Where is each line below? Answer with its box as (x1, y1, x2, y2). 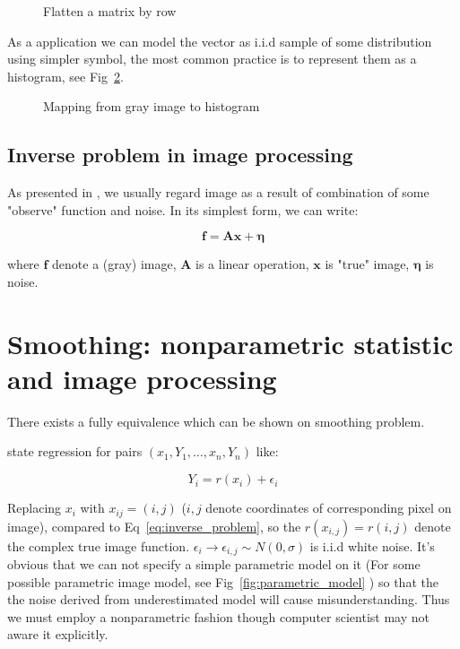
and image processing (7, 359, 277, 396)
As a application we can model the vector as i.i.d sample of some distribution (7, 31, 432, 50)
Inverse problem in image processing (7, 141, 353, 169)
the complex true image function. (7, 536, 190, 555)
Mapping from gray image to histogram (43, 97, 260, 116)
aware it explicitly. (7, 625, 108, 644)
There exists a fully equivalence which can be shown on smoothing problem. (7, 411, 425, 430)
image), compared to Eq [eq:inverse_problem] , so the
═══
#### Task goal
Say how many lines in the entries contain the string "image", and leave out everything else.

#### Answer
5